Provided records
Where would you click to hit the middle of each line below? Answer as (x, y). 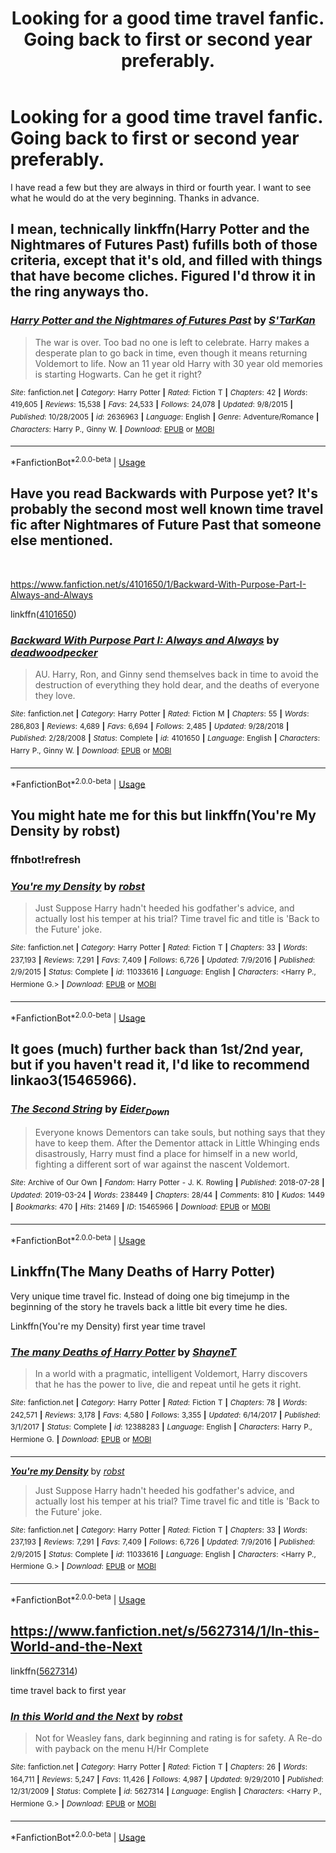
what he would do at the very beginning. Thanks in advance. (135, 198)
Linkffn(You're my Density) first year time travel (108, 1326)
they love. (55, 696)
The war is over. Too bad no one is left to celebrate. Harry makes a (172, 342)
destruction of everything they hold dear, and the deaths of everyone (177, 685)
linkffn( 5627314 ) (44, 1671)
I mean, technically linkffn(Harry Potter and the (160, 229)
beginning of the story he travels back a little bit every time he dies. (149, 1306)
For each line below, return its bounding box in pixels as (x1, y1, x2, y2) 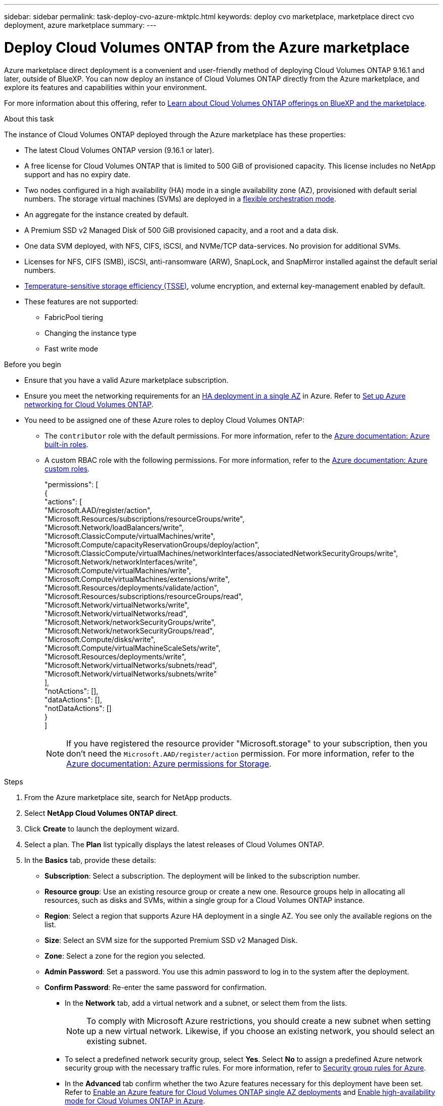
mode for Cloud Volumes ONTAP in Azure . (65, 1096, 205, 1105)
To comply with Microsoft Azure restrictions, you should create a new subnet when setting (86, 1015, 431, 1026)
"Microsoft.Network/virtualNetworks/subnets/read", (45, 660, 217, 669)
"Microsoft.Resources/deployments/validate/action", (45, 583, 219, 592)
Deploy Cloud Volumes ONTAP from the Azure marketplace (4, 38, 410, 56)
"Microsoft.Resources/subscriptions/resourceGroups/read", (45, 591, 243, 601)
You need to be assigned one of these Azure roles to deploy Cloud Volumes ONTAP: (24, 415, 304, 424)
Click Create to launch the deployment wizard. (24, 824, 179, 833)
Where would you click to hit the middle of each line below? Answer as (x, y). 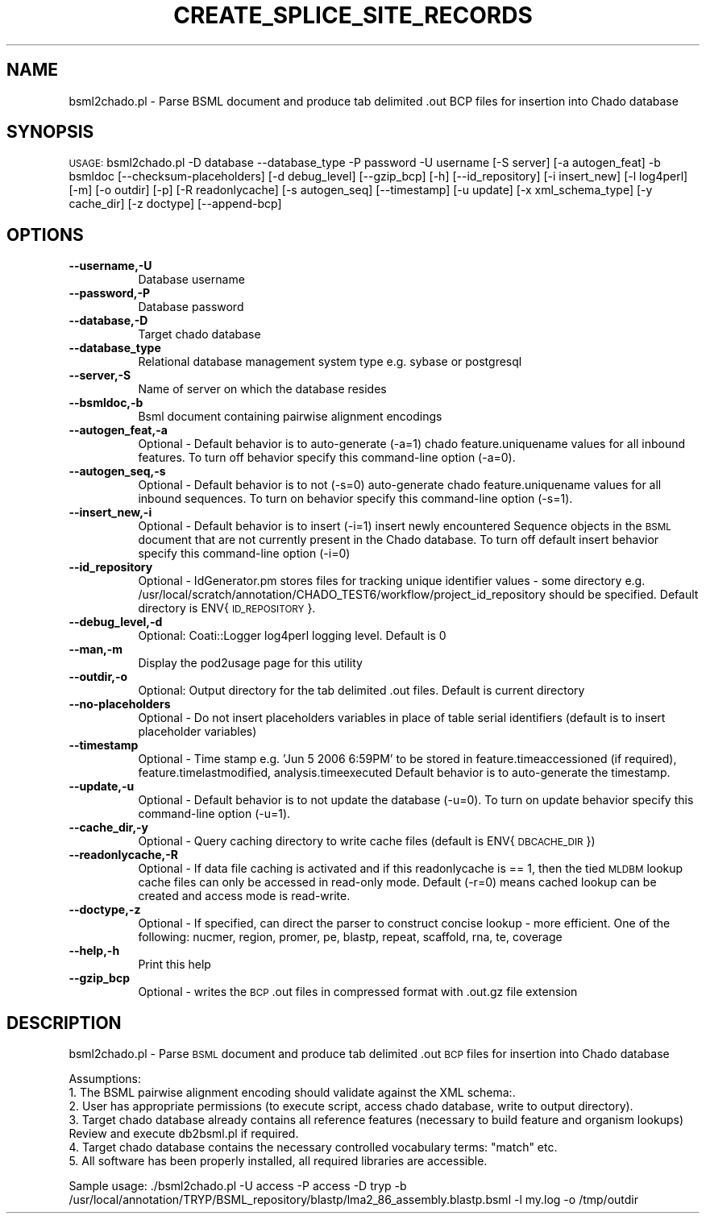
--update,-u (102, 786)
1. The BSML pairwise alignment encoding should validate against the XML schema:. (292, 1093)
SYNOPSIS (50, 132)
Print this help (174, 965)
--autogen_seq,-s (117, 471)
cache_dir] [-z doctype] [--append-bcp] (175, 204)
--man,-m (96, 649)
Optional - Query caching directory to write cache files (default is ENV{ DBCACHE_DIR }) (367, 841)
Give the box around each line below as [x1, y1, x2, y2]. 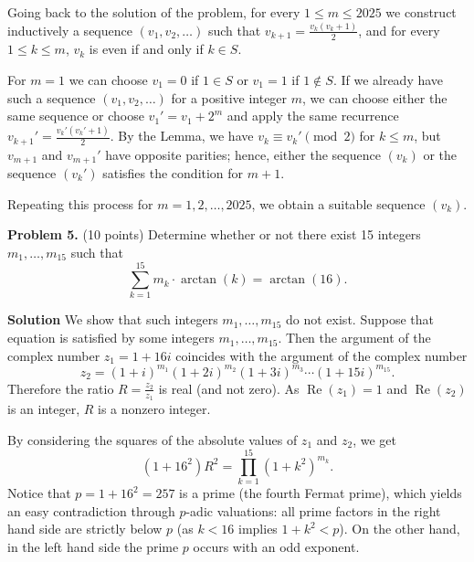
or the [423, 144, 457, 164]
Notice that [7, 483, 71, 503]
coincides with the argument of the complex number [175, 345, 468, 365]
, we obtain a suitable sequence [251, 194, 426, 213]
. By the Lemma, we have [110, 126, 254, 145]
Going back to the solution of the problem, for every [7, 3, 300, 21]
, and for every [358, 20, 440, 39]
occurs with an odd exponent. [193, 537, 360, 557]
--
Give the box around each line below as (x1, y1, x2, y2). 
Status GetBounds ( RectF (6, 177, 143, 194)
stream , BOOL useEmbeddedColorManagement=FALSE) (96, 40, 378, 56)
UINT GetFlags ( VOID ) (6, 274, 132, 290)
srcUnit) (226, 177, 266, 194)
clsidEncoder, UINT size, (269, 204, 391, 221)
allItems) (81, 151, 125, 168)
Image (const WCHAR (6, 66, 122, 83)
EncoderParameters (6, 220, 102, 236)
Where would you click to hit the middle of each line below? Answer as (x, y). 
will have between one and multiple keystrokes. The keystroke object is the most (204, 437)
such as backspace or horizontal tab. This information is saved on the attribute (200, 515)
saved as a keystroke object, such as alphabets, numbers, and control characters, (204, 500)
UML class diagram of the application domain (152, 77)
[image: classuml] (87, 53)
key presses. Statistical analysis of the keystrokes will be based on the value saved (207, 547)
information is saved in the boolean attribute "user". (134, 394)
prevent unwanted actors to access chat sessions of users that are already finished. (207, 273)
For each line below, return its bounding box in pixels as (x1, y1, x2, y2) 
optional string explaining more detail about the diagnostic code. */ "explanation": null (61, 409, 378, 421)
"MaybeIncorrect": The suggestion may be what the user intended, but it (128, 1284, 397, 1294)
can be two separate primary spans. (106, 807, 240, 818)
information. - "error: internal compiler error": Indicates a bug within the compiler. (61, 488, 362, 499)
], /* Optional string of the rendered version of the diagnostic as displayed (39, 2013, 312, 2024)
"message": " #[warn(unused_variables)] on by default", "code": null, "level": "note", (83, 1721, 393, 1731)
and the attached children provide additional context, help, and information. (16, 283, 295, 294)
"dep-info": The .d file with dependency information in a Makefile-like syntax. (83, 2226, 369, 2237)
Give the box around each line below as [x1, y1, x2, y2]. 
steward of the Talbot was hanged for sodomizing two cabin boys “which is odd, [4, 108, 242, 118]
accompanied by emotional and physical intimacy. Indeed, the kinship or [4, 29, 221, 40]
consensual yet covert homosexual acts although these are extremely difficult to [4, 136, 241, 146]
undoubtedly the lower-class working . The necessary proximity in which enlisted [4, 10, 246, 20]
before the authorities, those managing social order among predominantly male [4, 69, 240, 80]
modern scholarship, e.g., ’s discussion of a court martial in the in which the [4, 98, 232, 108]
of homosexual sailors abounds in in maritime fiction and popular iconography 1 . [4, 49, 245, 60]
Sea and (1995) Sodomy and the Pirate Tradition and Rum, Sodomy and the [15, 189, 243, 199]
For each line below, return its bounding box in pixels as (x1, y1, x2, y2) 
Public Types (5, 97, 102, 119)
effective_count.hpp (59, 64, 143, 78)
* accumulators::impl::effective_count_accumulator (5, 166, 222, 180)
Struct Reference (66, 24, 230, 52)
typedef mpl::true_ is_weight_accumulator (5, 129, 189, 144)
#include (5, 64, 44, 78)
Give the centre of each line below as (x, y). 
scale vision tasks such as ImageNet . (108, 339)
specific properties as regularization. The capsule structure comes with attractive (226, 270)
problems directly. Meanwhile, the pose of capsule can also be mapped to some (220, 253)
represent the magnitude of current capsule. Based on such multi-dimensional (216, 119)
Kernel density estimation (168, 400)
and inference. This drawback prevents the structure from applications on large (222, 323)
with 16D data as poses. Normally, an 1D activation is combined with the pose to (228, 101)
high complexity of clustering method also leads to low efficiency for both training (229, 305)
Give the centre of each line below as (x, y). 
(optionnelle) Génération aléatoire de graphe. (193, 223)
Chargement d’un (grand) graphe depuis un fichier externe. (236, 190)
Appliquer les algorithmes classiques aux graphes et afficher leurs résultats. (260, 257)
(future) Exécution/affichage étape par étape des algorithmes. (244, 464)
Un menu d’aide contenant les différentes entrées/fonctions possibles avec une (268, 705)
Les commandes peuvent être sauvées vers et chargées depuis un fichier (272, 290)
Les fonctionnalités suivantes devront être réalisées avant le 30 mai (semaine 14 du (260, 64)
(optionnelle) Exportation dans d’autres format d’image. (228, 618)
---
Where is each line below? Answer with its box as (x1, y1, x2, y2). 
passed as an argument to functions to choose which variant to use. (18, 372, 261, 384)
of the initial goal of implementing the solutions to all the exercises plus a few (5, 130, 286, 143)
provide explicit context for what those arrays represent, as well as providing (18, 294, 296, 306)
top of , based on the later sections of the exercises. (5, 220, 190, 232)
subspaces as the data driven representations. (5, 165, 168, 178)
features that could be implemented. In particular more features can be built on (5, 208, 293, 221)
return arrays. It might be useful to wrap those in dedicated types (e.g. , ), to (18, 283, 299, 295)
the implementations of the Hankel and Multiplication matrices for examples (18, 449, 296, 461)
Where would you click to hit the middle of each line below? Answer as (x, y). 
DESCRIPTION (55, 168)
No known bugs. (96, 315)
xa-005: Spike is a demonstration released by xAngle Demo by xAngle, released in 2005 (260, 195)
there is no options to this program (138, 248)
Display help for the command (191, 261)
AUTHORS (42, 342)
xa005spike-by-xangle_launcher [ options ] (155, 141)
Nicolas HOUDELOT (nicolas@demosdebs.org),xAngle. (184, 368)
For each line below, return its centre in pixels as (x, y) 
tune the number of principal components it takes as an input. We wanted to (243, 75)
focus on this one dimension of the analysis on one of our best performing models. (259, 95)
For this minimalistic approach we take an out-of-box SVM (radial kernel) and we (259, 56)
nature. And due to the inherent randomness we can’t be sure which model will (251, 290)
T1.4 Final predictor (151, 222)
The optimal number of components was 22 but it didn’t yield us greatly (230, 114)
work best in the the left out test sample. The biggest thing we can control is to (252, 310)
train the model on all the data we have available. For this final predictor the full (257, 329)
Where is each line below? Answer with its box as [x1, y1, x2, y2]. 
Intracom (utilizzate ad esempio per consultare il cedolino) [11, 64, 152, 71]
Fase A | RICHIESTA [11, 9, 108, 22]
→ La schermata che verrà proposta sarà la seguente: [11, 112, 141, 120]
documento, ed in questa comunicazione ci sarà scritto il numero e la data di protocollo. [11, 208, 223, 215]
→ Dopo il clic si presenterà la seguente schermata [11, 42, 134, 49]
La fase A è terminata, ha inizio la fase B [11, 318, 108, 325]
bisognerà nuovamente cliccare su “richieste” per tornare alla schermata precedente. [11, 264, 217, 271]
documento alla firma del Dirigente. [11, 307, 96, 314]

Exercise prompt
For the lines above, output exactly those from the line containing "features that could" through the line containing "tune the number", and skip the others.

Response to the task
features that could be implemented. In particular more features can be built on (5, 208, 293, 221)
return arrays. It might be useful to wrap those in dedicated types (e.g. , ), to (18, 283, 299, 295)
the implementations of the Hankel and Multiplication matrices for examples (18, 449, 296, 461)
Where would you click to hit the middle of each line below? Answer as (x, y). 
DESCRIPTION (55, 168)
No known bugs. (96, 315)
xa-005: Spike is a demonstration released by xAngle Demo by xAngle, released in 2005 (260, 195)
there is no options to this program (138, 248)
Display help for the command (191, 261)
AUTHORS (42, 342)
xa005spike-by-xangle_launcher [ options ] (155, 141)
Nicolas HOUDELOT (nicolas@demosdebs.org),xAngle. (184, 368)
For each line below, return its centre in pixels as (x, y) 
tune the number of principal components it takes as an input. We wanted to (243, 75)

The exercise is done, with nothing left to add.